Stored records
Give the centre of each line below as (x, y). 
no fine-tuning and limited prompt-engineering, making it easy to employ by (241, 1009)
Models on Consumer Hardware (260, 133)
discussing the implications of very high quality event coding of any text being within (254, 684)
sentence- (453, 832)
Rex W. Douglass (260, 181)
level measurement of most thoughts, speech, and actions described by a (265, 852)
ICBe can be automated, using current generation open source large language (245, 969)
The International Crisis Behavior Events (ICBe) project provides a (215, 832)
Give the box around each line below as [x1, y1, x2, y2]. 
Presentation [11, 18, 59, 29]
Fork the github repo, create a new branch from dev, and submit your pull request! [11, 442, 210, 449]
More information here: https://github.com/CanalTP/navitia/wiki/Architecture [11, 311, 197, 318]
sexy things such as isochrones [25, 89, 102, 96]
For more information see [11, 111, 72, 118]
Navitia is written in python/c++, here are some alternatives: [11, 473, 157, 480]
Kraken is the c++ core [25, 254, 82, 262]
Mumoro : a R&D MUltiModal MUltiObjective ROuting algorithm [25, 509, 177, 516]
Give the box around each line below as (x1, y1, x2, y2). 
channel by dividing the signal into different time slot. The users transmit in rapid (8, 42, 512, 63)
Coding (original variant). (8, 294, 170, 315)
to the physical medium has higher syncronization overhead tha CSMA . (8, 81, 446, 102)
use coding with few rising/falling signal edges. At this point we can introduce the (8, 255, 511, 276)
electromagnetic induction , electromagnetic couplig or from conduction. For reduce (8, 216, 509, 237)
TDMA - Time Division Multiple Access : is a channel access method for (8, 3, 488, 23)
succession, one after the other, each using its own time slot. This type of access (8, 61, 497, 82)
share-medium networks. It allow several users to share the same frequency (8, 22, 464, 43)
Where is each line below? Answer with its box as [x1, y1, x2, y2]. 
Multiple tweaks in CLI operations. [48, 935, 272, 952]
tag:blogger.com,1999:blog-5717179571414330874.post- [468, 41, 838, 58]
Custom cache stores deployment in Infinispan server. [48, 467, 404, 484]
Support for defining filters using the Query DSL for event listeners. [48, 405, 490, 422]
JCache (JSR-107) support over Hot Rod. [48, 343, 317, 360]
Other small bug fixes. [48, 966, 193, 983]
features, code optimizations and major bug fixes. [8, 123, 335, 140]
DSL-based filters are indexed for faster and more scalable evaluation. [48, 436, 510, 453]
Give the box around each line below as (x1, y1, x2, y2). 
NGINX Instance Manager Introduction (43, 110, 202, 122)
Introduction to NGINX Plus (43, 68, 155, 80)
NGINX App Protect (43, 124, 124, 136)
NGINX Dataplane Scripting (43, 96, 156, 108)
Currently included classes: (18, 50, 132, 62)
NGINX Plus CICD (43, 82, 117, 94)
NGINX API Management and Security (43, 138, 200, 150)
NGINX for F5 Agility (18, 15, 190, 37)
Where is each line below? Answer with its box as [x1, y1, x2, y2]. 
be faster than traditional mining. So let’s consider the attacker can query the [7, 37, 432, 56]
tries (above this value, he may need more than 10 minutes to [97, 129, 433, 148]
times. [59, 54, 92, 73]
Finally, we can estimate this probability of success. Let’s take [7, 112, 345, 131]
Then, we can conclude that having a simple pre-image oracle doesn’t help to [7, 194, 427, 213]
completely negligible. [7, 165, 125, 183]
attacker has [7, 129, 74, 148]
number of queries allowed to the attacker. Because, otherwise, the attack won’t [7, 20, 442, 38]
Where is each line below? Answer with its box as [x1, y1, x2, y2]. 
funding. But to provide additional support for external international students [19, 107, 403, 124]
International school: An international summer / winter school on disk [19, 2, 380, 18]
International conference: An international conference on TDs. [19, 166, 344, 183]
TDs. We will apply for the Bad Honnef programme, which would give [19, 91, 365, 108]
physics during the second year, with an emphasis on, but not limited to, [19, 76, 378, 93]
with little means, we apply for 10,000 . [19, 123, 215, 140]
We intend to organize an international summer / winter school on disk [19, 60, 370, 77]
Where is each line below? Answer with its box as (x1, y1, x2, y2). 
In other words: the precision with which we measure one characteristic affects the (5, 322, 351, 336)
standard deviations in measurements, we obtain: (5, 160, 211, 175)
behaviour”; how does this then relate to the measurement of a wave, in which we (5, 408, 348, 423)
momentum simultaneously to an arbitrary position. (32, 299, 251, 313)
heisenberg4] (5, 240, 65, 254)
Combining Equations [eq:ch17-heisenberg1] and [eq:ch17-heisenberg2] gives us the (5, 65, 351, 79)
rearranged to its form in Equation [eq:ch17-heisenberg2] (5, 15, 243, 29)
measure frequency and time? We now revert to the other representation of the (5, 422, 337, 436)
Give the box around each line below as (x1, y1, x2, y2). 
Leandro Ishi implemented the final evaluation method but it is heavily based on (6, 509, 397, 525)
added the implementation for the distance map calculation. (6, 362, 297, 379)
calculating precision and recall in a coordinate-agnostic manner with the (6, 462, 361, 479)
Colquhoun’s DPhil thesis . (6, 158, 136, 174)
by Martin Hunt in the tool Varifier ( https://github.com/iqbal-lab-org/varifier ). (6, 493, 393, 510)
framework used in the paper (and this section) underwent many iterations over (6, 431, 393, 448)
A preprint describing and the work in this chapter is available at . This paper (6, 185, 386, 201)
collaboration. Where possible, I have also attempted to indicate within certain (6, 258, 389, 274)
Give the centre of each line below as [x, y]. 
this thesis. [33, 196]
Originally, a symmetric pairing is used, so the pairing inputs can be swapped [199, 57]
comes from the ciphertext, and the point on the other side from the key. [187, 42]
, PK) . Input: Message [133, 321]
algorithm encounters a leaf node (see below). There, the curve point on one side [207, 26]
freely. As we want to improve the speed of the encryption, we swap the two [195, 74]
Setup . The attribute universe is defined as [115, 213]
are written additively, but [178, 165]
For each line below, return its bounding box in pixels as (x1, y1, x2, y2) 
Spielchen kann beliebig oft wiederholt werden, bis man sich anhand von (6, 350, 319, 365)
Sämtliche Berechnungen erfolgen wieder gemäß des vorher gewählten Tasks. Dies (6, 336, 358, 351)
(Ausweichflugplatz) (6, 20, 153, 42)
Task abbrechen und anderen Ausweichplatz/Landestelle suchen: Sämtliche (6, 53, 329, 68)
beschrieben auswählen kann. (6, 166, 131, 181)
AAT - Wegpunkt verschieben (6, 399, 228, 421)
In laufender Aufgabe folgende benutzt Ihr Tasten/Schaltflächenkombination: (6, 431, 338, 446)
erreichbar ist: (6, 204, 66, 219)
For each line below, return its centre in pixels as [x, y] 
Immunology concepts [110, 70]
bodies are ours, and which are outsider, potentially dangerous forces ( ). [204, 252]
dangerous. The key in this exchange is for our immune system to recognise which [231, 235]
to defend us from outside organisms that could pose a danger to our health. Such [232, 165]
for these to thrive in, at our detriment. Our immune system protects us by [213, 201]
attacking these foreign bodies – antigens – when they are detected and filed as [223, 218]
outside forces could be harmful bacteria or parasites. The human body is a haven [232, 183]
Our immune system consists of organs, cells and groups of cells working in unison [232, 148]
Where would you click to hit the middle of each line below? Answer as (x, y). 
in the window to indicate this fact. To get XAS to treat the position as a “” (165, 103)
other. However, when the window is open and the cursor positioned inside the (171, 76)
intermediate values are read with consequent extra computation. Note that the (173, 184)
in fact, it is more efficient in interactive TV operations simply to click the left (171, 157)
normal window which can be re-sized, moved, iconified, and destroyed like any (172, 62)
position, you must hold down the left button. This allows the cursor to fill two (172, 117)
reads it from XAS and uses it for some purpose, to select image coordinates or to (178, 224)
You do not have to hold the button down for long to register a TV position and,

- [Your instructions] Going line by line, copy the data above exactly.

- [Your response]
Give the centre of each line below as (x, y). 
no fine-tuning and limited prompt-engineering, making it easy to employ by (241, 1009)
Models on Consumer Hardware (260, 133)
discussing the implications of very high quality event coding of any text being within (254, 684)
sentence- (453, 832)
Rex W. Douglass (260, 181)
level measurement of most thoughts, speech, and actions described by a (265, 852)
ICBe can be automated, using current generation open source large language (245, 969)
The International Crisis Behavior Events (ICBe) project provides a (215, 832)
Give the box around each line below as [x1, y1, x2, y2]. 
Presentation [11, 18, 59, 29]
Fork the github repo, create a new branch from dev, and submit your pull request! [11, 442, 210, 449]
More information here: https://github.com/CanalTP/navitia/wiki/Architecture [11, 311, 197, 318]
sexy things such as isochrones [25, 89, 102, 96]
For more information see [11, 111, 72, 118]
Navitia is written in python/c++, here are some alternatives: [11, 473, 157, 480]
Kraken is the c++ core [25, 254, 82, 262]
Mumoro : a R&D MUltiModal MUltiObjective ROuting algorithm [25, 509, 177, 516]
Give the box around each line below as (x1, y1, x2, y2). 
channel by dividing the signal into different time slot. The users transmit in rapid (8, 42, 512, 63)
Coding (original variant). (8, 294, 170, 315)
to the physical medium has higher syncronization overhead tha CSMA . (8, 81, 446, 102)
use coding with few rising/falling signal edges. At this point we can introduce the (8, 255, 511, 276)
electromagnetic induction , electromagnetic couplig or from conduction. For reduce (8, 216, 509, 237)
TDMA - Time Division Multiple Access : is a channel access method for (8, 3, 488, 23)
succession, one after the other, each using its own time slot. This type of access (8, 61, 497, 82)
share-medium networks. It allow several users to share the same frequency (8, 22, 464, 43)
Where is each line below? Answer with its box as [x1, y1, x2, y2]. 
Multiple tweaks in CLI operations. [48, 935, 272, 952]
tag:blogger.com,1999:blog-5717179571414330874.post- [468, 41, 838, 58]
Custom cache stores deployment in Infinispan server. [48, 467, 404, 484]
Support for defining filters using the Query DSL for event listeners. [48, 405, 490, 422]
JCache (JSR-107) support over Hot Rod. [48, 343, 317, 360]
Other small bug fixes. [48, 966, 193, 983]
features, code optimizations and major bug fixes. [8, 123, 335, 140]
DSL-based filters are indexed for faster and more scalable evaluation. [48, 436, 510, 453]
Give the box around each line below as (x1, y1, x2, y2). 
NGINX Instance Manager Introduction (43, 110, 202, 122)
Introduction to NGINX Plus (43, 68, 155, 80)
NGINX App Protect (43, 124, 124, 136)
NGINX Dataplane Scripting (43, 96, 156, 108)
Currently included classes: (18, 50, 132, 62)
NGINX Plus CICD (43, 82, 117, 94)
NGINX API Management and Security (43, 138, 200, 150)
NGINX for F5 Agility (18, 15, 190, 37)
Where is each line below? Answer with its box as [x1, y1, x2, y2]. 
be faster than traditional mining. So let’s consider the attacker can query the [7, 37, 432, 56]
tries (above this value, he may need more than 10 minutes to [97, 129, 433, 148]
times. [59, 54, 92, 73]
Finally, we can estimate this probability of success. Let’s take [7, 112, 345, 131]
Then, we can conclude that having a simple pre-image oracle doesn’t help to [7, 194, 427, 213]
completely negligible. [7, 165, 125, 183]
attacker has [7, 129, 74, 148]
number of queries allowed to the attacker. Because, otherwise, the attack won’t [7, 20, 442, 38]
Where is each line below? Answer with its box as [x1, y1, x2, y2]. 
funding. But to provide additional support for external international students [19, 107, 403, 124]
International school: An international summer / winter school on disk [19, 2, 380, 18]
International conference: An international conference on TDs. [19, 166, 344, 183]
TDs. We will apply for the Bad Honnef programme, which would give [19, 91, 365, 108]
physics during the second year, with an emphasis on, but not limited to, [19, 76, 378, 93]
with little means, we apply for 10,000 . [19, 123, 215, 140]
We intend to organize an international summer / winter school on disk [19, 60, 370, 77]
Where is each line below? Answer with its box as (x1, y1, x2, y2). 
In other words: the precision with which we measure one characteristic affects the (5, 322, 351, 336)
standard deviations in measurements, we obtain: (5, 160, 211, 175)
behaviour”; how does this then relate to the measurement of a wave, in which we (5, 408, 348, 423)
momentum simultaneously to an arbitrary position. (32, 299, 251, 313)
heisenberg4] (5, 240, 65, 254)
Combining Equations [eq:ch17-heisenberg1] and [eq:ch17-heisenberg2] gives us the (5, 65, 351, 79)
rearranged to its form in Equation [eq:ch17-heisenberg2] (5, 15, 243, 29)
measure frequency and time? We now revert to the other representation of the (5, 422, 337, 436)
Give the box around each line below as (x1, y1, x2, y2). 
Leandro Ishi implemented the final evaluation method but it is heavily based on (6, 509, 397, 525)
added the implementation for the distance map calculation. (6, 362, 297, 379)
calculating precision and recall in a coordinate-agnostic manner with the (6, 462, 361, 479)
Colquhoun’s DPhil thesis . (6, 158, 136, 174)
by Martin Hunt in the tool Varifier ( https://github.com/iqbal-lab-org/varifier ). (6, 493, 393, 510)
framework used in the paper (and this section) underwent many iterations over (6, 431, 393, 448)
A preprint describing and the work in this chapter is available at . This paper (6, 185, 386, 201)
collaboration. Where possible, I have also attempted to indicate within certain (6, 258, 389, 274)
Give the centre of each line below as [x, y]. 
this thesis. [33, 196]
Originally, a symmetric pairing is used, so the pairing inputs can be swapped [199, 57]
comes from the ciphertext, and the point on the other side from the key. [187, 42]
, PK) . Input: Message [133, 321]
algorithm encounters a leaf node (see below). There, the curve point on one side [207, 26]
freely. As we want to improve the speed of the encryption, we swap the two [195, 74]
Setup . The attribute universe is defined as [115, 213]
are written additively, but [178, 165]
For each line below, return its bounding box in pixels as (x1, y1, x2, y2) 
Spielchen kann beliebig oft wiederholt werden, bis man sich anhand von (6, 350, 319, 365)
Sämtliche Berechnungen erfolgen wieder gemäß des vorher gewählten Tasks. Dies (6, 336, 358, 351)
(Ausweichflugplatz) (6, 20, 153, 42)
Task abbrechen und anderen Ausweichplatz/Landestelle suchen: Sämtliche (6, 53, 329, 68)
beschrieben auswählen kann. (6, 166, 131, 181)
AAT - Wegpunkt verschieben (6, 399, 228, 421)
In laufender Aufgabe folgende benutzt Ihr Tasten/Schaltflächenkombination: (6, 431, 338, 446)
erreichbar ist: (6, 204, 66, 219)
For each line below, return its centre in pixels as [x, y] 
Immunology concepts [110, 70]
bodies are ours, and which are outsider, potentially dangerous forces ( ). [204, 252]
dangerous. The key in this exchange is for our immune system to recognise which [231, 235]
to defend us from outside organisms that could pose a danger to our health. Such [232, 165]
for these to thrive in, at our detriment. Our immune system protects us by [213, 201]
attacking these foreign bodies – antigens – when they are detected and filed as [223, 218]
outside forces could be harmful bacteria or parasites. The human body is a haven [232, 183]
Our immune system consists of organs, cells and groups of cells working in unison [232, 148]
Where would you click to hit the middle of each line below? Answer as (x, y). 
in the window to indicate this fact. To get XAS to treat the position as a “” (165, 103)
other. However, when the window is open and the cursor positioned inside the (171, 76)
intermediate values are read with consequent extra computation. Note that the (173, 184)
in fact, it is more efficient in interactive TV operations simply to click the left (171, 157)
normal window which can be re-sized, moved, iconified, and destroyed like any (172, 62)
position, you must hold down the left button. This allows the cursor to fill two (172, 117)
reads it from XAS and uses it for some purpose, to select image coordinates or to (178, 224)
You do not have to hold the button down for long to register a TV position and,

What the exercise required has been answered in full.